Fig. 5. Immunoblot analysis of MLCK

A, immunoblot analysis of recombinant smooth muscle MLCK expressed in COS cells. Lysates from COS cells transfected with either pCMV5 (mock), pCMV5-SMMLCK or homogenates from bovine tracheal or rabbit uterine smooth muscle tissue were prepared as described under “Experimental Procedures.” Lane 1, 2 ng of purified bovine tracheal muscle MLCK; lane 2, 4 μg of bovine tracheal tissue extract; lane 3, 39 μg of total protein rabbit uterine tissue extract; lane 4, 30 μl of COS cell lysate from cells transfected with pCMV5-SMMLCK; lane 5, 30 μl of COS cell lysate from cells transfected with pCMV5(mock). B, immunoblot analysis of smooth and nonmuscle rabbit, chicken and bovine tissues. Tissue extracts and immunoblots were prepared as described in “Experimental Procedures.” The amount of total protein loaded per lane varies as indicated and is not representative of relative amounts of immunoreactive protein present in these tissues. Rabbit uterus (39 μg, lane 1), rabbit trachea (178 μg, lane 2), rabbit aorta (86 μg, lane 3), rabbit ileum (83 μg, lane 4), rabbit kidney (168 μg, lane 5), rabbit adrenal (220 μg, lane 6), and rabbit uterus (39 μg, lane 7); chicken gizzard (12 μg, lane 8), chicken liver (38 μg, lane 9); bovine trachea (4 μg, lane 10), bovine adrenal (13 μg, lane 11) and purified bovine tracheal MLCK, 2 ng (lane 12). C, immunoblot analysis of cultured cells. Lane 1, chicken gizzard tissue (12 μg of total protein); lane 2, 60 μl of cell lysate from chicken embryo fibroblast cells. The smaller molecular weight immunoreactive bands appearing in lane 1 are degradative fragments of the chicken gizzard MLCK. The positions of the molecular mass standards are indicated on the right side of the figures and apparent molecular masses for MLCKs from these tissues are summarized in Table II.

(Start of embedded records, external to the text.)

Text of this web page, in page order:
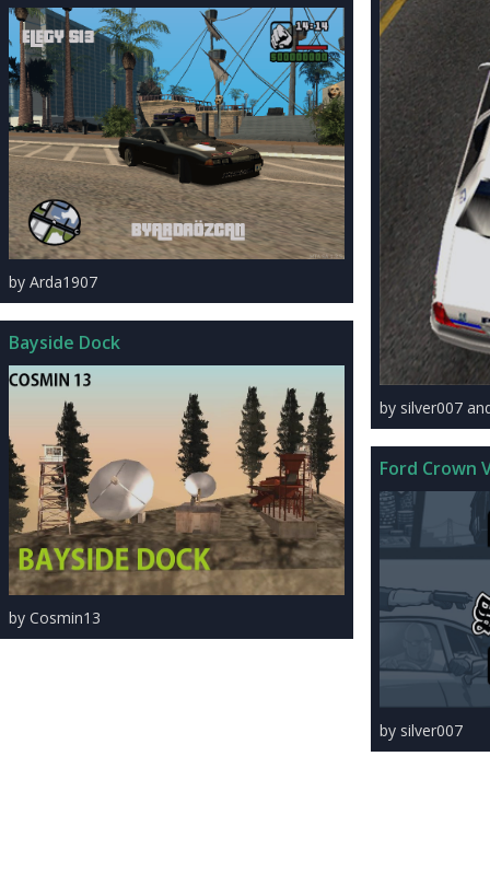
by Arda1907
Bayside Dock
by Cosmin13
by silver007
Ford Crown
by silver007

Fig. 6. Amino acid alignment of chicken nonmuscle, chicken smooth muscle, and rabbit smooth muscle MLCKs

Residues 239–972 of the chicken embryo fibroblast nonmuscle (CKNM, top), 1–972 of the chicken gizzard smooth muscle (CKSM, middle), and 1–1147 of the rabbit uterine smooth muscle MLCK (RBSM, bottom) have been aligned for maximum homology. Residues which are identical and similar in all three sequences have been indicated by a * and ., respectively, below the alignment. Residues contained within the catalytic core and regulatory/calmodulin-binding domains of the enzymes are in bold letters (Olson et al., 1990).

Fig. 7. Alignment of the repeated amino acid sequence within the N terminus of the rabbit smooth muscle MLCK

The K P (A/V) amino acids are represented in bold letters.